MSstatsResponse provides statistical tools for detecting drug-protein interactions and estimating IC50 values from dose-response mass spectrometry-based proteomics experiments. The package implements isotonic regression models to detect monotonic dose-response relationships and provides robust statistical inference through F-tests and bootstrap confidence intervals.
MSstatsResponse is designed to work seamlessly with summarized data from MSstats and MSstatsTMT workflows, but can also process other dose-response proteomics datasets that include protein-level quantifications across drug treatments.
The package employs isotonic regression, a non-parametric method that fits monotonic functions without assuming a specific functional form.
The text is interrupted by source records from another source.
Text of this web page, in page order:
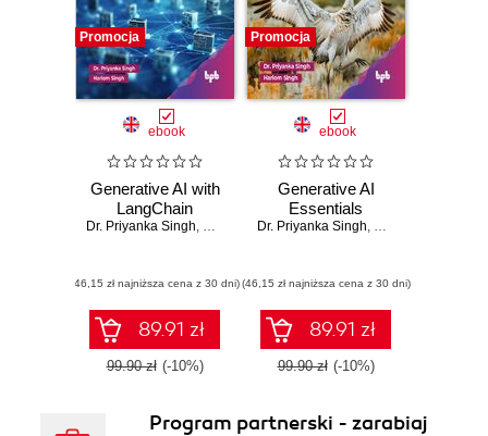
Promocja
ebook
Generative AI with
LangChain
Dr. Priyanka Singh, Hariom Singh
(46,15 zł najniższa cena z 30 dni)
89.91 zł
99.90 zł (-10%)
Promocja
ebook
Generative AI
Essentials
Dr. Priyanka Singh, Hariom Singh
(46,15 zł najniższa cena z 30 dni)
89.91 zł
99.90 zł (-10%)
Program partnerski - zarabiaj
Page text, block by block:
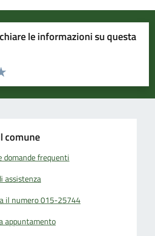
le informazioni su questa
pagina
5 stelle su 5
4 stelle su 5
su 5
su 5
5
comune
domande frequenti
assistenza
il numero 015-25744
appuntamento
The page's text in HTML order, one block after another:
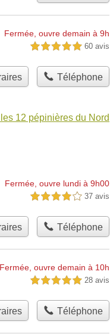
Fermée, ouvre demain à 9h
5,0 étoiles sur 5 60 avis
Téléphone
12 pépinières du Nord
Fermée, ouvre lundi à 9h00
4,0 étoiles sur 5 37 avis
Téléphone
Fermée, ouvre demain à 10h
5,0 étoiles sur 5 28 avis
Téléphone
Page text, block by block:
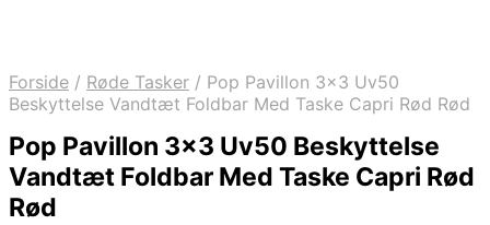
Forside / Røde Tasker / Pop Pavillon 3×3 Uv50
Beskyttelse Vandtæt Foldbar Med Taske Capri Rød Rød
Pop Pavillon 3×3 Uv50 Beskyttelse
Vandtæt Foldbar Med Taske Capri Rød
Rød
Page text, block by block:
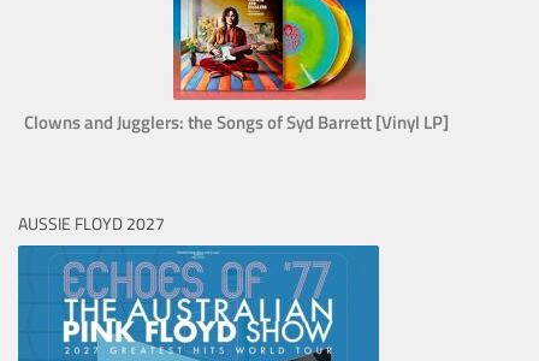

This approach is particularly suitable for dose-response data where monotonicity (increasing or decreasing trend) is expected.
MSstatsResponse implements a three-step statistical analysis pipeline:
MSstatsPrepareDoseResponseFit() - Convert input data to standardized formatdoseResponseFit() - Detect drug-protein interactions using isotonic regression and F-testspredictIC50() - Estimate IC50 values with bootstrap confidence intervalsfutureExperimentSimulation - Simulate dose-response experiments to determine optimal study designs and predict true-positive and false-positive rates# Install from Bioconductor
if (!requireNamespace("BiocManager", quietly = TRUE))
install.packages("BiocManager")
BiocManager::install("MSstatsResponse")
library(MSstatsResponse)
library(dplyr)
library(tidyverse)
library(ggplot2)
library(data.table)
# Optional: for upstream data processing
# library(MSstats)
# library(MSstatsTMT)
If analyzing a mass spectrometry-based proteomics dataset, data should be preprocessed using the standard MSstats workflow for cleaning, normalization, and protein summarization prior to analysis with MSstatsResponse.
When using MSstats, data can be converted with one of the available converter functions (e.g., SpectronauttoMSstatsFormat()) and subsequently processed with dataProcess().
For MSstatsTMT, converter functions (e.g., MaxQtoMSstatsTMTFormat()) may be used, followed by proteinSummarization() for data processing.
Please refer to the MSstats and MSstatsTMT Bioconductor vignettes for a comprehensive list of supported converters and detailed preprocessing recommendations.
# Read raw data (example with Spectronaut output)
raw_data <- read_tsv("path/to/spectronaut_report.tsv")
# Convert to MSstats format
msstats_data <- SpectronauttoMSstatsFormat(raw_data)
# Process data: normalization and protein summarization
processed_data <- dataProcess(
msstats_data,
normalization = "equalizeMedians", # or FALSE for no normalization
summaryMethod = "TMP", # Tukey's median polish
MBimpute = TRUE, # Impute missing values
maxQuantileforCensored = 0.999
)
# Extract protein-level data for dose-response analysis
protein_level_data <- processed_data$ProteinLevelData
For this vignette, we’ll use pre-processed data prepared following the steps described above. For more information on preprocessing mass spectrometry–based proteomics experiments, see the vignettes for MSstats and/or MSstatsTMT.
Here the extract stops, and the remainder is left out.